A ideia de como deve ser ter um irmão gêmeo ultrapassa em muito minha imaginação. Mas sei que eu ficaria profundamente desnorteado se tivesse um irmão gêmeo idêntico a mim até nos mínimos detalhes. Talvez tenha alguma coisa errada comigo.

As duas garotas, entretanto, viviam na mais perfeita paz e ficaram bravas e muito surpresas ao descobrir que eu não conseguia diferenciá-las.

— Mas a gente é totalmente diferente!

— Não tem nada a ver!

Encolhi os ombros, sem responder.

Não sei há quanto tempo as gêmeas vieram morar na minha casa. Desde que comecei a viver com elas, minha noção de tempo foi enfraquecendo rapidamente. Penso que talvez eu percebesse o tempo do mesmo jeito que os microrganismos que se reproduzem por divisão celular.

*

Eu e um amigo alugamos um apartamento numa ladeira que sai de Shibuya em direção a Nanpeidai e abrimos ali um pequeno escritório de tradução. Para isso, pegamos o dinheiro emprestado do pai dele, mas não chegava a ser um valor muito alto. Só precisamos pagar o depósito do apartamento e comprar três escrivaninhas de aço, uns dez dicionários, um telefone e meia dúzia de garrafas de bourbon. Com o dinheiro que sobrou, encomendamos um letreiro de metal, inventamos um nome qualquer para gravar nele, o penduramos na fachada e colocamos anúncios no jornal. E então nos sentamos com os quatro pés em cima da mesa e esperamos, tomando o bourbon, que os clientes aparecessem.
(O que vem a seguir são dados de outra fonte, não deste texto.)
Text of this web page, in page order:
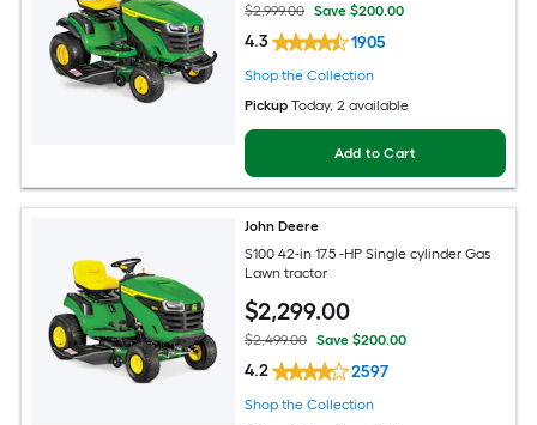
$2,999.00 Save $200.00
4.3 1905
Shop the Collection
Pickup Today, 2 available
Add to Cart
John Deere
S100 42-in 17.5 -HP Single cylinder Gas
Lawn tractor
$2,299.00
$2,499.00 Save $200.00
4.2 2597
Shop the Collection

Isso foi na primavera de 1972.

Depois de alguns meses, percebemos que tínhamos encontrado uma mina de ouro. Uma quantidade incrível de serviço chegava ao nosso modesto escritório. Com a renda, compramos um ar-condicionado, uma geladeira e um kit de bar.
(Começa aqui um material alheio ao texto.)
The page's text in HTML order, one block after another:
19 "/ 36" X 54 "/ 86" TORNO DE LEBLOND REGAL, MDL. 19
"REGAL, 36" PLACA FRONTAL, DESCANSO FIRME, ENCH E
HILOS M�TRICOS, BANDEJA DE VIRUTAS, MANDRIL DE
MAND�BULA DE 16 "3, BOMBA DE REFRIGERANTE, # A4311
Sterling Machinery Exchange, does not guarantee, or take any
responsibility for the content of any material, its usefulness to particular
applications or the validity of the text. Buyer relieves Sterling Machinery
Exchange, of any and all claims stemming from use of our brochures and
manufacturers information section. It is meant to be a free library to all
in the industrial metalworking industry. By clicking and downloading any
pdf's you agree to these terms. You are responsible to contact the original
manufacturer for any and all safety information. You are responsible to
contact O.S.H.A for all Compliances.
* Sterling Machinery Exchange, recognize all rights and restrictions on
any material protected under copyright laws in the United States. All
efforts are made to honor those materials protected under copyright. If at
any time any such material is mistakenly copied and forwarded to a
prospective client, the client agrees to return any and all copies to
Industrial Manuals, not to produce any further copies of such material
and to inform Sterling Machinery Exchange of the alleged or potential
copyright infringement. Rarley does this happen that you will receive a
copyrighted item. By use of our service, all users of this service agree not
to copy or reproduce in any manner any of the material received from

— Nós somos homens de sucesso! — disse meu amigo.

Fiquei muito satisfeito, porque essa era a coisa mais gentil que tinham me dito em toda a minha vida.
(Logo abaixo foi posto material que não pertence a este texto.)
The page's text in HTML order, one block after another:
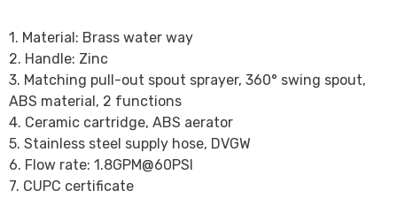
1. Material: Brass water way
2. Handle: Zinc
3. Matching pull-out spout sprayer, 360° swing spout,
ABS material, 2 functions
4. Ceramic cartridge, ABS aerator
5. Stainless steel supply hose, DVGW
6. Flow rate: 1.8GPM@60PSI
7. CUPC certificate
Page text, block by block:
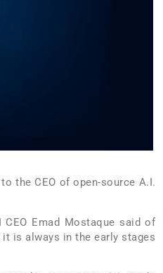
the CEO of open-source A.I.
Emad Mostaque said of
is always in the early stages

Meu amigo conversou com um conhecido dele, dono de uma gráfica, e passávamos para ele, com exclusividade, todos os trabalhos que precisassem de impressão, recebendo até uma comissão por isso. Eu entrei em contato com a secretaria de uma universidade de línguas estrangeiras e reuni alguns alunos competentes para trabalhar como freelancers. Quando eu tinha trabalho demais para dar conta sozinho, eles faziam os rascunhos das traduções. Contratamos uma funcionária para cuidar da contabilidade, da comunicação com os clientes e outros pequenos afazeres. Era uma moça atenciosa, recém-saída de um curso de administração, com pernas longas e nenhum defeito em particular exceto cantarolar “Penny Lane” umas vinte vezes por dia (e sem o refrão, ainda por cima). A gente tirou a sorte grande com essa aí, disse meu amigo. Então pagávamos a ela um salário uns cinquenta por cento mais alto do que a média das empresas e lhe dávamos um bônus anual equivalente a cinco meses de salário, além de dez dias de férias no verão e no inverno. Assim, vivíamos os três felizes, cada um satisfeito com seu arranjo.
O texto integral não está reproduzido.